Will it soon see an end to its curtailment era?
With China curtailing around 15% of its potential wind energy in 2015, a shiny solution is gaining fervent support: smart power generation (SPG).
SPG installations in Southern China could help the efficient absorption of variable wind energy transmitted from the north, argues Xiaoping Chen, GM, energy solutions and vice president at Wartsila, China.
Chen explains that the technology behind SPG is modular power based on internal combustions engines, allowing it to balance variable renewable energy by starting in less than one minute and reaching full load in less than five minutes.
He argues that plants will operate at high efficiency at any load and allow unlimited number of starts and stops with no impact on maintenance.
How will this help China manage its curtailment rate? Whilst variable renewable energy currently accounts for around 6% of total generation in China, experts reckon wind curtailment has become a significant issue.

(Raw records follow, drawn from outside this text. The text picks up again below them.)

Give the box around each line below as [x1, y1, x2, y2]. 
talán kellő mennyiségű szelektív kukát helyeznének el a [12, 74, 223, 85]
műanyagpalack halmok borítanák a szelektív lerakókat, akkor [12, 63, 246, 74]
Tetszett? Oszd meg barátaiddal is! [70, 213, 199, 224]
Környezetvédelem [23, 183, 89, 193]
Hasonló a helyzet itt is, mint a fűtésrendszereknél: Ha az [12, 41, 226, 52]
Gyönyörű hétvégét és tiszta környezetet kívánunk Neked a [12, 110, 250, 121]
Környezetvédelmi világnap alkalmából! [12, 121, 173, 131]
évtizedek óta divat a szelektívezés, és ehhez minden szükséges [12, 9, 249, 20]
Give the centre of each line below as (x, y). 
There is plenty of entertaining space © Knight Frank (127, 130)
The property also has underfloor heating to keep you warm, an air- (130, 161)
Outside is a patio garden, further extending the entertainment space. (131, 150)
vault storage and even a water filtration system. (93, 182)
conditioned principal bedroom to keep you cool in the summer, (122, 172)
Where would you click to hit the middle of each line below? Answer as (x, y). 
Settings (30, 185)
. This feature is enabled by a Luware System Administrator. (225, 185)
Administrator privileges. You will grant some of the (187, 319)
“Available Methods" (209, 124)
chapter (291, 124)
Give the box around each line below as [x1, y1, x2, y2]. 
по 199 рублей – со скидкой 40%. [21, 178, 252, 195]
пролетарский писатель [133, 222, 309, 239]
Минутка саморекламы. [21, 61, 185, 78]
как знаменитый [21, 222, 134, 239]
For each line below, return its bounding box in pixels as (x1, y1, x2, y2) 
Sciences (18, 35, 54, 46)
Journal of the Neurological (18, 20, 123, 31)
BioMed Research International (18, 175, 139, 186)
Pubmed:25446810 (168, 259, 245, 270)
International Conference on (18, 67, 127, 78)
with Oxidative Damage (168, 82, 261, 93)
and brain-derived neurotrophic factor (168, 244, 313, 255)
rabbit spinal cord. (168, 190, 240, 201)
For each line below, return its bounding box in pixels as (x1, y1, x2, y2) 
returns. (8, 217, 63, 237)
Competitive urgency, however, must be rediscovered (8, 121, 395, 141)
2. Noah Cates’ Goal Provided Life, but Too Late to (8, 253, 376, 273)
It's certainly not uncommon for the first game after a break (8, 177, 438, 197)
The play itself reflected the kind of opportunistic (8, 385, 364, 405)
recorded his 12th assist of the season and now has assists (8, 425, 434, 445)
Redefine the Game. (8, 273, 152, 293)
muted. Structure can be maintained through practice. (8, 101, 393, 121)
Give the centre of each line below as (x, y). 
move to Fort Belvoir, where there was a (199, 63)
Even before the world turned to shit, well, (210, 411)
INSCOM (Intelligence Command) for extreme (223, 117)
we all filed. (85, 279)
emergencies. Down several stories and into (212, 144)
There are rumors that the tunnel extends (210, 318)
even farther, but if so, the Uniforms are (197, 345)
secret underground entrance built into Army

Total curtailed wind volume more than doubled to 33.9TWh in 2015 from 12.6TWh the previous year, notes Liutong Zhang, senior manager at The Lantau Group, Hong Kong.
Total curtailment amount in 2015 for wind and solar is equivalent to Singapore’s power consumption. “The causes of curtailment are manifold,”says Michael Davidson, a PhD candidate at the Massachusetts Institute of Technology, “High penetrations of wind in provinces far from load centres, inflexibility of the coal-heavy generation
mix, and institutional barriers owing to incomplete power deregulation.”
“China’s transition to a truly reliable and sustainable power system requires a new approach to incentive investment in flexible generation,” Chen says, insisting
that SPG will bring increased flexibility in the system and enable integration of larger shares of wind and solar energy.